* **Exercise goal**: Write out every record below exactly as it appears, omitting the pictures.

* **Data**:
[Start of Attachment]

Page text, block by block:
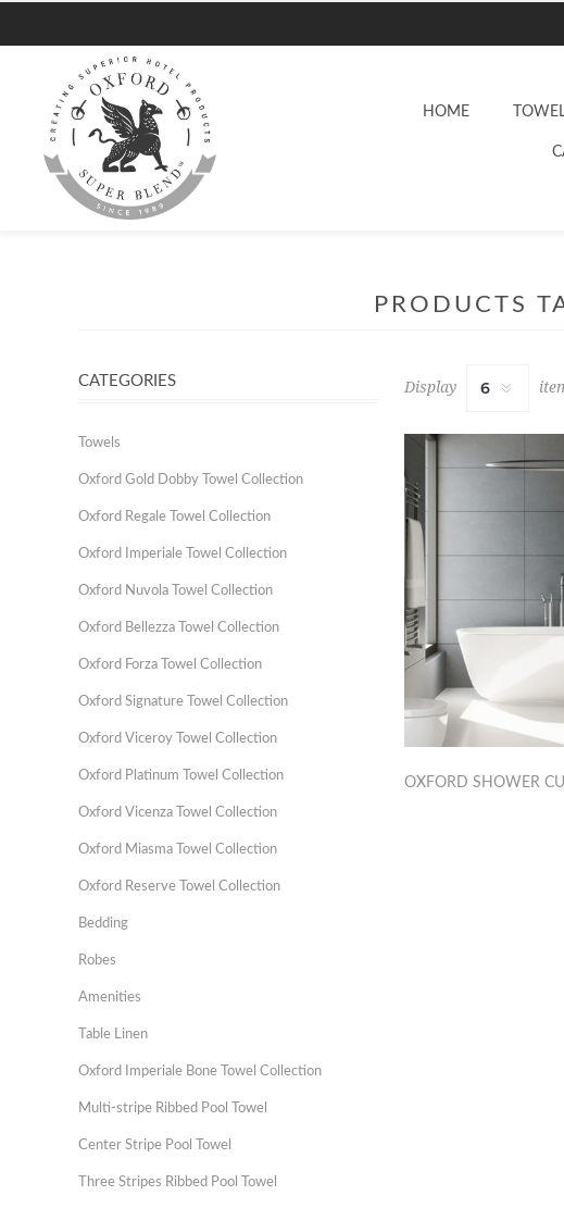
HOME
PRODUCTS
Display
OXFORD SHOWER
CATEGORIES
Towels
Oxford Gold Dobby Towel Collection
Oxford Regale Towel Collection
Oxford Imperiale Towel Collection
Oxford Nuvola Towel Collection
Oxford Bellezza Towel Collection
Oxford Forza Towel Collection
Oxford Signature Towel Collection
Oxford Viceroy Towel Collection
Oxford Platinum Towel Collection
Oxford Vicenza Towel Collection
Oxford Miasma Towel Collection
Oxford Reserve Towel Collection
Bedding
Robes
Amenities
Table Linen
Oxford Imperiale Bone Towel Collection
Multi-stripe Ribbed Pool Towel
Center Stripe Pool Towel
Three Stripes Ribbed Pool Towel
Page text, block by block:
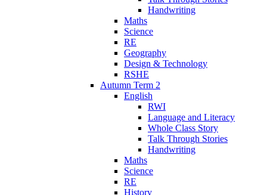
Handwriting
Maths
Science
RE
Geography
Design & Technology
RSHE
Autumn Term 2
English
RWI
Language and Literacy
Whole Class Story
Talk Through Stories
Handwriting
Maths
Science
RE
History
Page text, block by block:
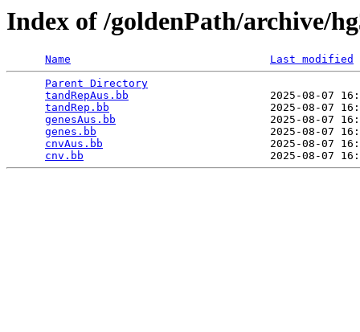
Index of /goldenPath/archive/
Name
Last modified
Parent Directory
tandRepAus.bb
2025-08-07
tandRep.bb
2025-08-07
genesAus.bb
2025-08-07
genes.bb
2025-08-07
cnvAus.bb
2025-08-07
cnv.bb
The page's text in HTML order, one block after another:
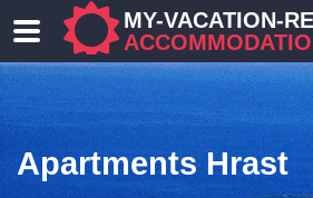
MY-VACATION-
Apartments Hrast
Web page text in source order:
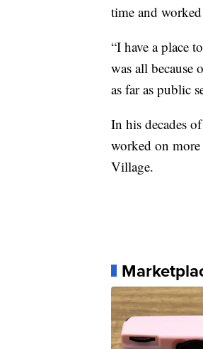
time and
“I have a place
was all because
as far as public
In his decades
worked on more
Village.
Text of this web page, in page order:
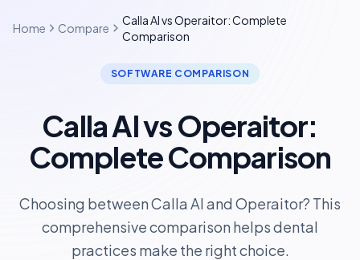
Home Compare
Calla AI vs Operaitor: Complete
Comparison
SOFTWARE COMPARISON
Calla AI vs Operaitor:
Complete Comparison
Choosing between Calla AI and Operaitor? This
comprehensive comparison helps dental
practices make the right choice.
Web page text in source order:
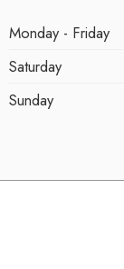
Monday - Friday
Saturday
Sunday
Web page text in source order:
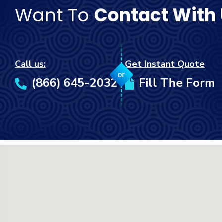
Want ToContact With
Call us:
(866) 645-2032
or
Get Instant Quote
Fill The Form
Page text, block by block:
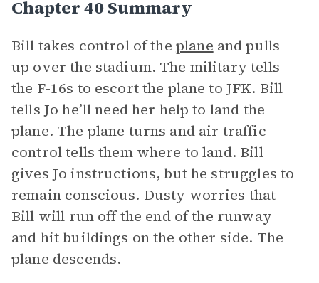
Chapter 40 Summary
Bill takes control of the plane and pulls
up over the stadium. The military tells
the F-16s to escort the plane to JFK. Bill
tells Jo he’ll need her help to land the
plane. The plane turns and air traffic
control tells them where to land. Bill
gives Jo instructions, but he struggles to
remain conscious. Dusty worries that
Bill will run off the end of the runway
and hit buildings on the other side. The
plane descends.
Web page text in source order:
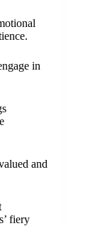
in
and
fiery
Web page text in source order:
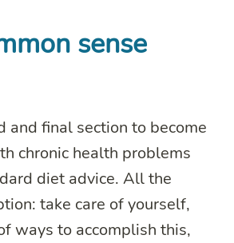
sense
final section to become
chronic health problems
diet advice. All the
take care of yourself,
ways to accomplish this,
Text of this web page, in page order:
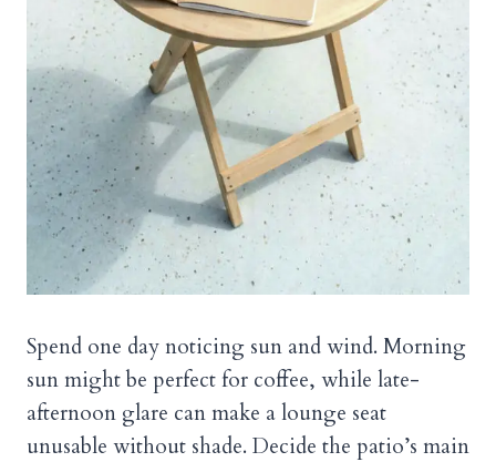
Spend one day noticing sun and wind. Morning
sun might be perfect for coffee, while late-
afternoon glare can make a lounge seat
unusable without shade. Decide the patio’s main
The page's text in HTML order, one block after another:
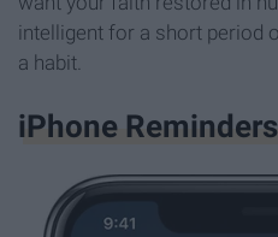
intelligent for a short period
a habit.
iPhone Reminders

[End of Attachment]

* **Output**:
Page text, block by block:
HOME
PRODUCTS
Display
OXFORD SHOWER
CATEGORIES
Towels
Oxford Gold Dobby Towel Collection
Oxford Regale Towel Collection
Oxford Imperiale Towel Collection
Oxford Nuvola Towel Collection
Oxford Bellezza Towel Collection
Oxford Forza Towel Collection
Oxford Signature Towel Collection
Oxford Viceroy Towel Collection
Oxford Platinum Towel Collection
Oxford Vicenza Towel Collection
Oxford Miasma Towel Collection
Oxford Reserve Towel Collection
Bedding
Robes
Amenities
Table Linen
Oxford Imperiale Bone Towel Collection
Multi-stripe Ribbed Pool Towel
Center Stripe Pool Towel
Three Stripes Ribbed Pool Towel
Page text, block by block:
Handwriting
Maths
Science
RE
Geography
Design & Technology
RSHE
Autumn Term 2
English
RWI
Language and Literacy
Whole Class Story
Talk Through Stories
Handwriting
Maths
Science
RE
History
Page text, block by block:
Index of /goldenPath/archive/
Name
Last modified
Parent Directory
tandRepAus.bb
2025-08-07
tandRep.bb
2025-08-07
genesAus.bb
2025-08-07
genes.bb
2025-08-07
cnvAus.bb
2025-08-07
cnv.bb
The page's text in HTML order, one block after another:
MY-VACATION-
Apartments Hrast
Web page text in source order:
time and
“I have a place
was all because
as far as public
In his decades
worked on more
Village.
Text of this web page, in page order:
Home Compare
Calla AI vs Operaitor: Complete
Comparison
SOFTWARE COMPARISON
Calla AI vs Operaitor:
Complete Comparison
Choosing between Calla AI and Operaitor? This
comprehensive comparison helps dental
practices make the right choice.
Web page text in source order:
Monday - Friday
Saturday
Sunday
Web page text in source order:
Want ToContact With
Call us:
(866) 645-2032
or
Get Instant Quote
Fill The Form
Page text, block by block:
Chapter 40 Summary
Bill takes control of the plane and pulls
up over the stadium. The military tells
the F-16s to escort the plane to JFK. Bill
tells Jo he’ll need her help to land the
plane. The plane turns and air traffic
control tells them where to land. Bill
gives Jo instructions, but he struggles to
remain conscious. Dusty worries that
Bill will run off the end of the runway
and hit buildings on the other side. The
plane descends.
Web page text in source order:
in
and
fiery
Web page text in source order:
sense
final section to become
chronic health problems
diet advice. All the
take care of yourself,
ways to accomplish this,
Text of this web page, in page order:
Spend one day noticing sun and wind. Morning
sun might be perfect for coffee, while late-
afternoon glare can make a lounge seat
unusable without shade. Decide the patio’s main
The page's text in HTML order, one block after another:
intelligent for a short period
a habit.
iPhone Reminders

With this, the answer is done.